What is the "Point" of Solving a System?
Lesson 3 of 13
Objective: Students will be able to connect to the meaning of solving a system of equations. Namely, that a line is made up from an infinite number of points that make that line's equation true. If we find a point that is on both lines that it has to make both equations true. Also that the other points on the line do not make both equations true.
Environment: Students should be reorganized for this task so that they are grouped homogeneously. This way each partnership can work at a pace that is suited for both members and I can sit with students who need more direct help.
This powerpoint should be used to demonstrate the meaning of the solution to a system of equations. Students are usually great at graphing lines and finding out where they cross but don't connect this with the fact that the solution makes both equations true. In this opening students are walked through this understanding step by step so that they can see and understand this connection.
Slide 3: Allow students a few minutes to come up with a series of points for each equation on their own. Then do a think pair share so that students can compare strategies around how they came up with the points (e.g. by looking at the graph and noticing a pattern, using the formula or equation, some other way). When students share out as a class you can use non-verbal cues (thumbs up/thumbs down) to determine how many other students used a similar strategy. All students to see, through their sharing of ideas, that when the x and y values for each point on the line are substituted into the equation it makes the equation true.

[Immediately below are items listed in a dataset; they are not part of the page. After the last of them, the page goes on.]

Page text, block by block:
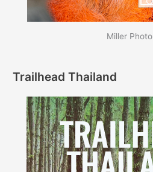
Miller Photo
Trailhead Thailand
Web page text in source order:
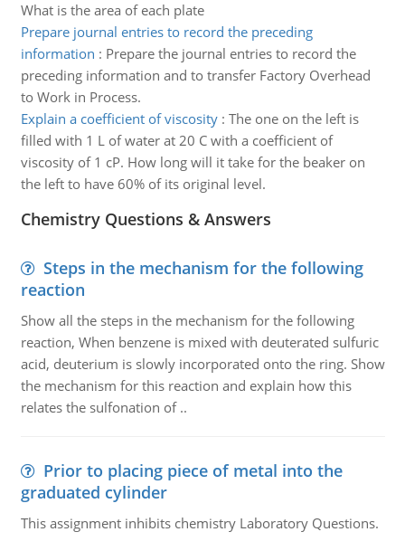
What is the area of each plate
Prepare journal entries to record the preceding
information : Prepare the journal entries to record the
preceding information and to transfer Factory Overhead
to Work in Process.
Explain a coefficient of viscosity: The one on the left is
filled with 1 L of water at 20 C with a coefficient of
viscosity of 1 cP. How long will it take for the beaker on
the left to have 60% of its original level.
Chemistry Questions & Answers
Steps in the mechanism for the following
reaction
Show all the steps in the mechanism for the following
reaction, When benzene is mixed with deuterated sulfuric
acid, deuterium is slowly incorporated onto the ring. Show
the mechanism for this reaction and explain how this
relates the sulfonation of ..
Prior to placing piece of metal into the
graduated cylinder
This assignment inhibits chemistry Laboratory Questions.
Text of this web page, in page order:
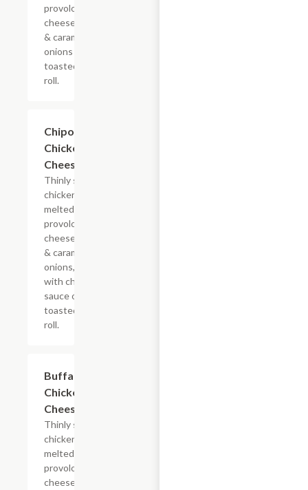
provolone,
cheese sauce
& caramelized
onions on a
toasted hoagie
roll.
Chipotle
Chicken
Cheesesteak
Thinly sliced
chicken with
melted
provolone,
cheese sauce
& caramelized
onions, doused
with chipotle
sauce on a
toasted hoagie
roll.
Buffalo
Chicken
Cheesesteak
Thinly sliced
chicken with
melted
provolone,
cheese sauce
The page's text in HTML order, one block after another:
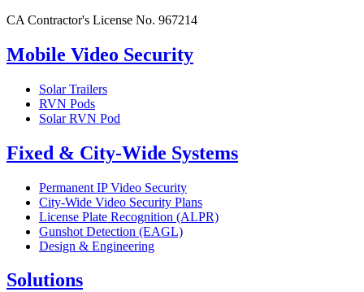
CA Contractor's License No. 967214
Mobile Video Security
Solar Trailers
RVN Pods
Solar RVN Pod
Fixed & City-Wide Systems
Permanent IP Video Security
City-Wide Video Security Plans
License Plate Recognition (ALPR)
Gunshot Detection (EAGL)
Design & Engineering
Solutions
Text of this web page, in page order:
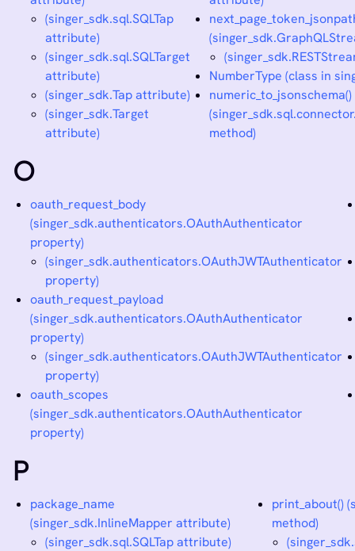
(singer_sdk.sql.SQLTap
attribute)
(singer_sdk.sql.SQLTarget
attribute)
(singer_sdk.Tap attribute)
(singer_sdk.Target
attribute)
NumberType (class in
numeric_to_jsonschema()
method)
O
oauth_request_body
(singer_sdk.authenticators.OAuthAuthenticator
property)
(singer_sdk.authenticators.OAuthJWTAuthenticator
property)
oauth_request_payload
(singer_sdk.authenticators.OAuthAuthenticator
property)
(singer_sdk.authenticators.OAuthJWTAuthenticator
property)
oauth_scopes
(singer_sdk.authenticators.OAuthAuthenticator
property)
P
package_name
(singer_sdk.InlineMapper attribute)
(singer_sdk.sql.SQLTap attribute)
print_about()
method)
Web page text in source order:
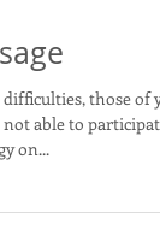
those of
able to participate
on...
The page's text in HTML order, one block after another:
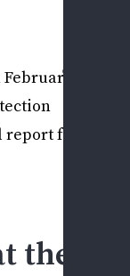
report for
the

Slide 4: If students complete the task in slide 3 successfully, they will see how the point that the two functions have in common will make both equations true. However, I also like to have students pick a couple of points on the red line and show that they do not make the blue equation true. This serves to solidify the fact that the point where the two lines cross is the only point whose coordinates will satisfy both equations.

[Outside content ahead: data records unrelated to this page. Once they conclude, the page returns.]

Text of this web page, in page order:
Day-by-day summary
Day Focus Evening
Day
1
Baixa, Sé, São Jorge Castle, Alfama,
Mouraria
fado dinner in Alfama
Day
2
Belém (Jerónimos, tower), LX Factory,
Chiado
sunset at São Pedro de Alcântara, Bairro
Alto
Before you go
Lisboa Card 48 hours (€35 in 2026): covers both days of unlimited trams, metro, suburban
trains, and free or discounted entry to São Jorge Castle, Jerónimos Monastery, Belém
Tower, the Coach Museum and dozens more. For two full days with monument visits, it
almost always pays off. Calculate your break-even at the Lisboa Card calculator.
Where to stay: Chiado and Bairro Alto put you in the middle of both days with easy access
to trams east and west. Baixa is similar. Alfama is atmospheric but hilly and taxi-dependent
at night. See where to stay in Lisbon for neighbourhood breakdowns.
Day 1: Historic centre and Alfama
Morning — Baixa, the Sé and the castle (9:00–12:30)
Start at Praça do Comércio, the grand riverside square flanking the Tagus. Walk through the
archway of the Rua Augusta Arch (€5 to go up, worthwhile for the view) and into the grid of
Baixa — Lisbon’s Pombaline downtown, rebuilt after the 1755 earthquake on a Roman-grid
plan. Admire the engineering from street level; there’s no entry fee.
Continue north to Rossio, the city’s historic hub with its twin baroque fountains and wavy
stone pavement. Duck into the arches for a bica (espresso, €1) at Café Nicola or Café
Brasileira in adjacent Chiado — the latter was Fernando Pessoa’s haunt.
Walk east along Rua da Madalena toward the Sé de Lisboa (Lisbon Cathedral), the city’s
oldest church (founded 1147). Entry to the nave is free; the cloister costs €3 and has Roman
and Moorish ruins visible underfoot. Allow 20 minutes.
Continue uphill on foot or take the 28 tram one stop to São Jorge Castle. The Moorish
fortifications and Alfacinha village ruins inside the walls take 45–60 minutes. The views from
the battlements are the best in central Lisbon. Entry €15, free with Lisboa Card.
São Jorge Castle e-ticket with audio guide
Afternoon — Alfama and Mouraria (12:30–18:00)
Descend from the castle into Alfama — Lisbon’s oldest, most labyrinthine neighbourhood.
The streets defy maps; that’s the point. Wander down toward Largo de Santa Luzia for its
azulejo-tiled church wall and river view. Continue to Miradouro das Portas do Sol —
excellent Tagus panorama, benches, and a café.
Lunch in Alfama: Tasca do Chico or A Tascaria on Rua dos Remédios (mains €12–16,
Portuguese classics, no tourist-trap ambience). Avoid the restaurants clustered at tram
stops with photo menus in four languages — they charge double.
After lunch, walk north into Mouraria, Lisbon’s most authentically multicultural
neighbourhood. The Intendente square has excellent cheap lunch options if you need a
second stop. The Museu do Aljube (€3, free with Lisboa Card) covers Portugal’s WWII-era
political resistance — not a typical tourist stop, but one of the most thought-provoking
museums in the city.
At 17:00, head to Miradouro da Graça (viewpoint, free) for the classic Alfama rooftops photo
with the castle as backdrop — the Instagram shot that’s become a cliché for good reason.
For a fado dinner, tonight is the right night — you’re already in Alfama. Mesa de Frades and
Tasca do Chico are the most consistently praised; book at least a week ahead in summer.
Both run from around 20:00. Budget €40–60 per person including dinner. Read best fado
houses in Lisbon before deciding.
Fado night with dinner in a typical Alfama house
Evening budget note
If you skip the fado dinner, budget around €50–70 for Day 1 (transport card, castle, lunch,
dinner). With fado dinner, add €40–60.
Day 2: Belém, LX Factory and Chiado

Students can have the opportunity to practice solving systems of equations graphically and then using their solutions to show that it makes both equations true. The repetition in this investigation allows students to deepen their understanding of this concept while extending their understanding to systems with no solutions and infinite solutions.

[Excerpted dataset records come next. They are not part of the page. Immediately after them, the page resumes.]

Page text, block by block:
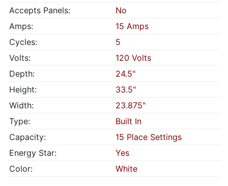
Accepts Panels:
No
Amps:
15 Amps
Cycles:
5
Volts:
120 Volts
Depth:
24.5"
Height:
33.5"
Width:
23.875"
Type:
Built In
Capacity:
15 Place Settings
Energy Star:
Yes
Color:
White
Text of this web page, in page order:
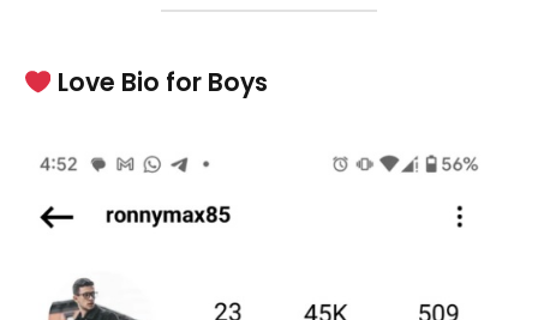
Love Bio for Boys
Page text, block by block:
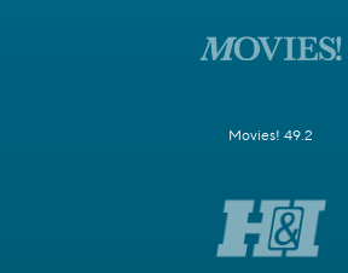
Movies! 49.2
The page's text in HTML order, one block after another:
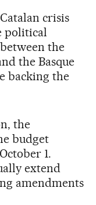
crisis
political
the
the Basque
backing the
the
budget
1.
extend
amendments
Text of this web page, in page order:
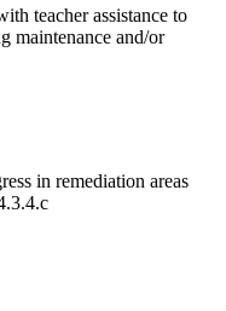
teacher assistance to
maintenance and/or
in remediation areas
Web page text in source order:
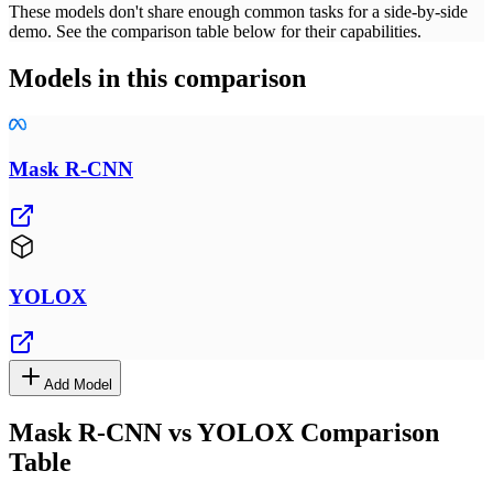
These models don't share enough common tasks for a side-by-side
demo. See the comparison table below for their capabilities.
Models in this comparison
Mask R-CNN
YOLOX
Add Model
Mask R-CNN vsYOLOX Comparison
Table
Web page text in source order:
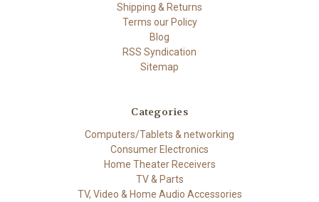
Shipping & Returns
Terms our Policy
Blog
RSS Syndication
Sitemap
Categories
Computers/Tablets & networking
Consumer Electronics
Home Theater Receivers
TV & Parts
TV, Video & Home Audio Accessories
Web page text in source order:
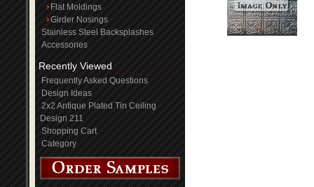
Flat Moldings
Girder Nosings
Stainless Steel Backsplashes
Accessories
Recently Viewed
Frequently Asked Questions
Design Ideas
2x2 Antique Plated Tin Ceiling
Design 211
Shopping Cart
Category
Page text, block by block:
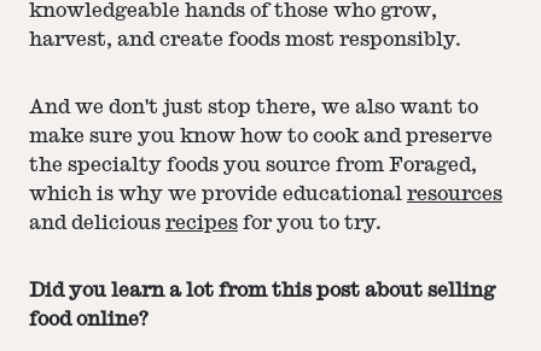
knowledgeable hands of those who grow,
harvest, and create foods most responsibly.
And we don't just stop there, we also want to
make sure you know how to cook and preserve
the specialty foods you source from Foraged,
which is why we provide educational resources
and delicious recipes for you to try.
Did you learn a lot from this post about selling
food online?
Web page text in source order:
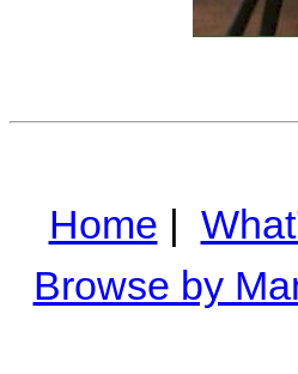
Home |
Browse by
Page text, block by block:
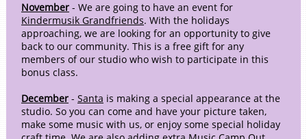
November - We are going to have an event for
Kindermusik Grandfriends. With the holidays
approaching, we are looking for an opportunity to give
back to our community. This is a free gift for any
members of our studio who wish to participate in this
bonus class.
December - Santa is making a special appearance at the
studio. So you can come and have your picture taken,
make some music with us, or enjoy some special holiday
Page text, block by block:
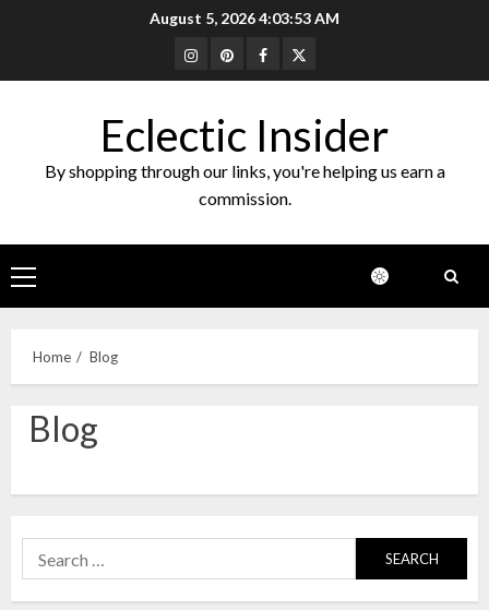
August 5, 20264:03:53 AM
Instagram
PinterestFacebook
Twitter
Eclectic Insider
By shopping through our links, you're helping us earn a
commission.
Primary
Menu
Home Blog
Blog
Search
for:
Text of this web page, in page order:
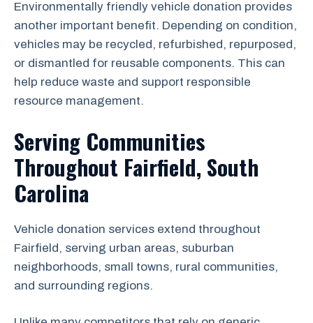
Environmentally friendly vehicle donation provides
another important benefit. Depending on condition,
vehicles may be recycled, refurbished, repurposed,
or dismantled for reusable components. This can
help reduce waste and support responsible
resource management.
Serving Communities
Throughout Fairfield, South
Carolina
Vehicle donation services extend throughout
Fairfield, serving urban areas, suburban
neighborhoods, small towns, rural communities,
and surrounding regions.
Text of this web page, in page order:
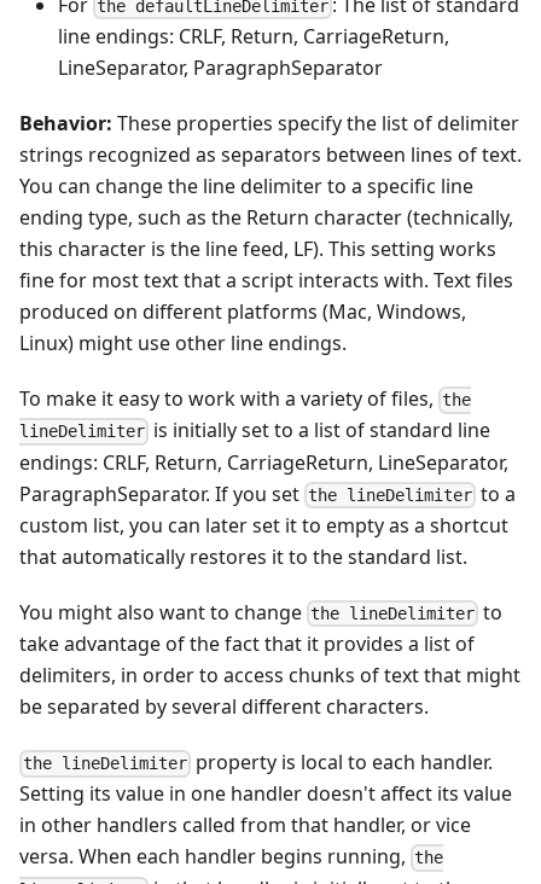
the defaultLineDelimiter
line endings: CRLF, Return, CarriageReturn,
LineSeparator, ParagraphSeparator
Behavior: These properties specify the list of delimiter
strings recognized as separators between lines of text.
You can change the line delimiter to a specific line
ending type, such as the Return character (technically,
this character is the line feed, LF). This setting works
fine for most text that a script interacts with. Text files
produced on different platforms (Mac, Windows,
Linux) might use other line endings.
To make it easy to work with a variety of files, the
lineDelimiter is initially set to a list of standard line
endings: CRLF, Return, CarriageReturn, LineSeparator,
ParagraphSeparator. If you set the lineDelimiter to a
custom list, you can later set it to empty as a shortcut
that automatically restores it to the standard list.
You might also want to change the lineDelimiter to
take advantage of the fact that it provides a list of
delimiters, in order to access chunks of text that might
be separated by several different characters.
the lineDelimiter property is local to each handler.
Setting its value in one handler doesn't affect its value
in other handlers called from that handler, or vice
versa. When each handler begins running, the
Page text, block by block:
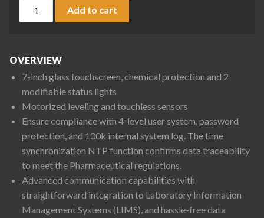
Add to cart
OVERVIEW
7-inch glass touchscreen, chemical protection and 2
modifiable status lights
Motorized leveling and touchless sensors
Ensure compliance with 4-level user system, password
protection, and 100k internal system log. The time
synchronization NTP function confirms data traceability
to meet the Pharmaceutical regulations.
Advanced communication capabilities with
straightforward integration to Laboratory Information
Management Systems (LIMS), and hassle-free data

Extention/scaffolds: During this lesson, I will often pull a small group of students who is having difficulty graphing equations and work with them on both the graphing aspect and the substitution of the solution into each equation.
This ticket out the door question will allow you to see quickly which students have acquired the understanding from the lesson and the explanation that accompanies their solution will help you guage the depth of the understanding. This information can be used in order to form groups for the next two days of modeling investigations.